* **WHAT IS REQUIRED**
Take from the listing each line that has the string "structures".
TASK INPUTS START
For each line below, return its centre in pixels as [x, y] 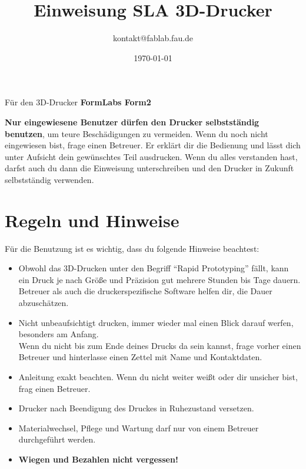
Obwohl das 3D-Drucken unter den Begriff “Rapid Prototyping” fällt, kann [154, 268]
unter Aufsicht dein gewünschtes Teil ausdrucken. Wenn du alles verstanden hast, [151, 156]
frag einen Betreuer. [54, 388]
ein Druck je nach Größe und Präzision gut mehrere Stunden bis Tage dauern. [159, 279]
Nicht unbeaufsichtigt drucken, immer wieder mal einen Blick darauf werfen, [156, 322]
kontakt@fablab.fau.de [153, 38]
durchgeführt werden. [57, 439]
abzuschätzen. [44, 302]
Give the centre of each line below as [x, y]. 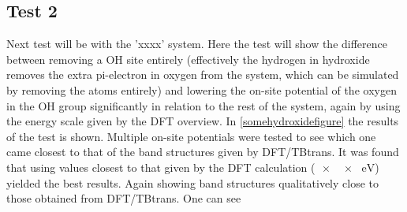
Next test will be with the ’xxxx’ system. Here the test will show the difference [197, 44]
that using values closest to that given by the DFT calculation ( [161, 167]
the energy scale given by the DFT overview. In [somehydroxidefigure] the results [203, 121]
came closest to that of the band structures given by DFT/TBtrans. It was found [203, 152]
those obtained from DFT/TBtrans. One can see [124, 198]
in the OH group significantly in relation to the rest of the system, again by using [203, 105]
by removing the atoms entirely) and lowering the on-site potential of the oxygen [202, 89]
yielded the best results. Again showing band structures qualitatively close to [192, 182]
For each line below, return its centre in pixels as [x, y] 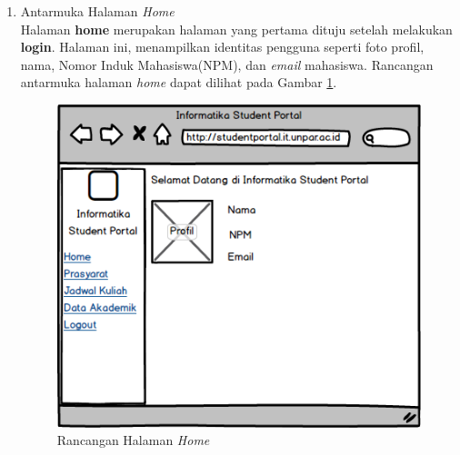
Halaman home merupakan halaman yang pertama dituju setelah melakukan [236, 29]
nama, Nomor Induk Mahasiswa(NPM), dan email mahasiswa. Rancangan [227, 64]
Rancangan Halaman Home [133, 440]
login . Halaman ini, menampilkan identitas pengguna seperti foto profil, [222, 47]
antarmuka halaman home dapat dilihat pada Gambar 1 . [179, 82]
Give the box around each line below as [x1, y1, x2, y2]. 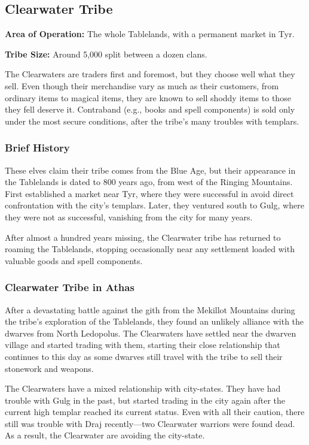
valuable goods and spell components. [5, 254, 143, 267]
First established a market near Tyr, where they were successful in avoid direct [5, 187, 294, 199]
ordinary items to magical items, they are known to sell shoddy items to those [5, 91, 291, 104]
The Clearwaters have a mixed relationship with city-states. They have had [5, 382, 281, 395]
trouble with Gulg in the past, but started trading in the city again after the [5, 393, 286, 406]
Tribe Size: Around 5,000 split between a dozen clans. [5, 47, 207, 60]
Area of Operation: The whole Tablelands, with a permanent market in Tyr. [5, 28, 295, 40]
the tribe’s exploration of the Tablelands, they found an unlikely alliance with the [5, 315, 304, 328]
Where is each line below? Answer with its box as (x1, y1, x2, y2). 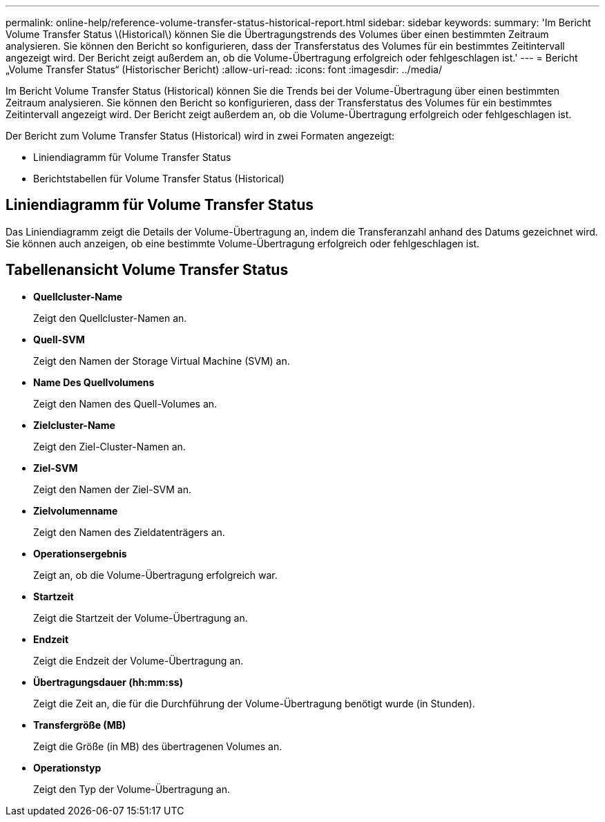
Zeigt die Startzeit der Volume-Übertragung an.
TASK INPUTS END
TASK INPUTS START
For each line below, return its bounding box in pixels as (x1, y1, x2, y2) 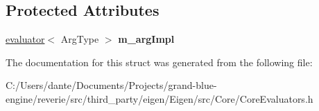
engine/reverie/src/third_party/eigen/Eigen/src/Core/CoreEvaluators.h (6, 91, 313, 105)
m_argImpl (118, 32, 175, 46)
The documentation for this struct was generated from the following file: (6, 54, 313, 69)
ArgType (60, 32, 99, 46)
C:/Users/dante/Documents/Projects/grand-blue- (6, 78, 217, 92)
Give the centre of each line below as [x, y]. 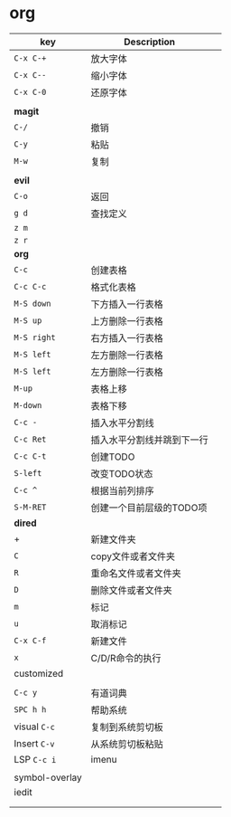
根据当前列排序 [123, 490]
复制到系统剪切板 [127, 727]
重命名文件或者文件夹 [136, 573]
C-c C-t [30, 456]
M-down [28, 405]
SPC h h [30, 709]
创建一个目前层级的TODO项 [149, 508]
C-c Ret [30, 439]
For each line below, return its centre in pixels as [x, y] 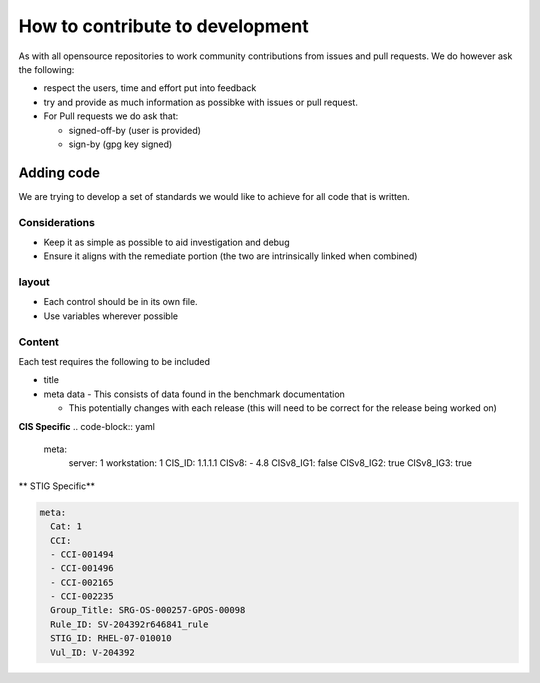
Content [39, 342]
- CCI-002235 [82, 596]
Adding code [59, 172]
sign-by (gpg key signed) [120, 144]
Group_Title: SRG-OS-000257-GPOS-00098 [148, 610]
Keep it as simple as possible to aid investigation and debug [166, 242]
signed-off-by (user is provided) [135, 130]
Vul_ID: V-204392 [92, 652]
TASK INPUTS END
TASK INPUTS START
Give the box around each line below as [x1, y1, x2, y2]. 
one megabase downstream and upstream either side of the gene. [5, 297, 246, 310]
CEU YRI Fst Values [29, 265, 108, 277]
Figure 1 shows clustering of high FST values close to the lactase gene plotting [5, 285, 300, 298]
TASK INPUTS END
* **RESULT**
came closest to that of the band structures given by DFT/TBtrans. It was found [203, 152]
yielded the best results. Again showing band structures qualitatively close to [192, 182]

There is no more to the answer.